◆ WHAT YOU SHOULD DO:
Give only the number of lines in these records that include "virtual".

◆ MATERIAL FOR THIS EXERCISE:
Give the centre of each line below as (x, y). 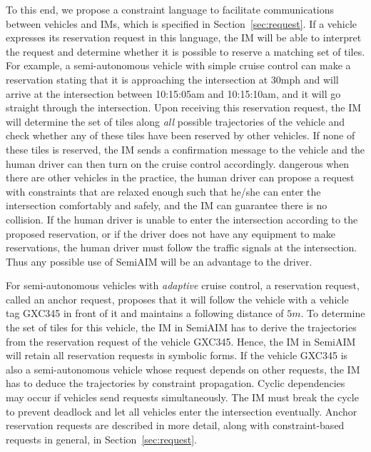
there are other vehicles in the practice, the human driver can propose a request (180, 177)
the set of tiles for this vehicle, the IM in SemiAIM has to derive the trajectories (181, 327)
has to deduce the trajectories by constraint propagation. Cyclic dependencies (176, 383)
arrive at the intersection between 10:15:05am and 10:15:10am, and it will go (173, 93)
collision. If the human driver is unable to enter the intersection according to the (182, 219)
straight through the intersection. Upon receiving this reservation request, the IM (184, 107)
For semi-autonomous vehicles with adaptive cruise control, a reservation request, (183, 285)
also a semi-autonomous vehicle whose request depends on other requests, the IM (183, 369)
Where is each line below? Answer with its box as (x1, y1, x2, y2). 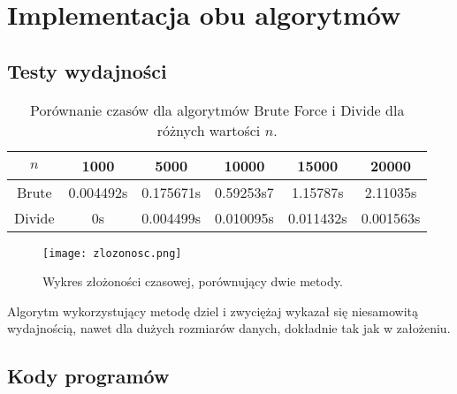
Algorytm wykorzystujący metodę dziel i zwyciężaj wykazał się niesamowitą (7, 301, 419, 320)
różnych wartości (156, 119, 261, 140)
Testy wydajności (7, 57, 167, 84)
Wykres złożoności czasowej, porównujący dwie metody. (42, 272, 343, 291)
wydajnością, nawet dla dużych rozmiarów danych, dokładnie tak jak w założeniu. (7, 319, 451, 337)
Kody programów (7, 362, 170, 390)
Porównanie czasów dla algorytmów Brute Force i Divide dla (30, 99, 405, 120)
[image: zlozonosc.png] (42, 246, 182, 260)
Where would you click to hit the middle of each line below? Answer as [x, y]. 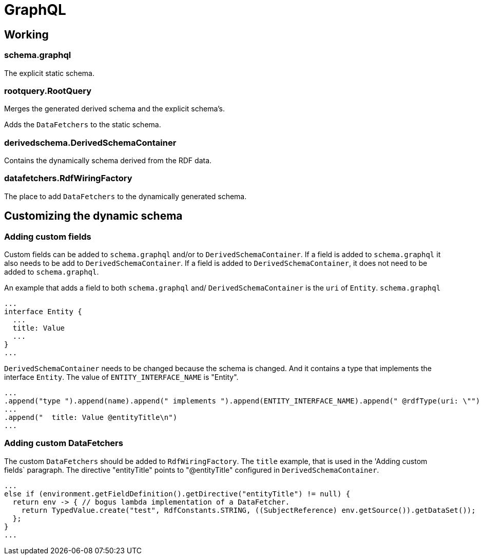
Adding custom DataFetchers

...

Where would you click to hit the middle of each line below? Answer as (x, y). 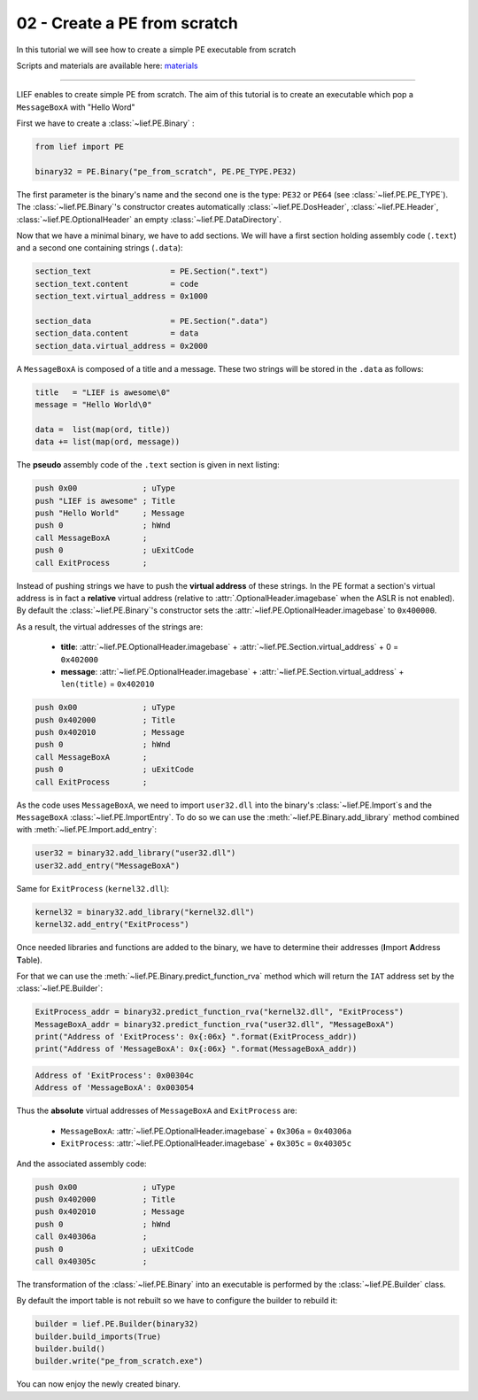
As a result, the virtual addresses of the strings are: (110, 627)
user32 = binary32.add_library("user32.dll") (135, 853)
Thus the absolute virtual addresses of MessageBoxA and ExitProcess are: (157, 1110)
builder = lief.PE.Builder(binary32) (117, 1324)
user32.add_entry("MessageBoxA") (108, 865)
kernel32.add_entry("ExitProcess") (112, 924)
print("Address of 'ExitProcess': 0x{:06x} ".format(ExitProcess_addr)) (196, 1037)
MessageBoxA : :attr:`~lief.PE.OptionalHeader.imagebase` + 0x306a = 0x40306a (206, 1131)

◆ ANSWER FOR THIS EXERCISE:
2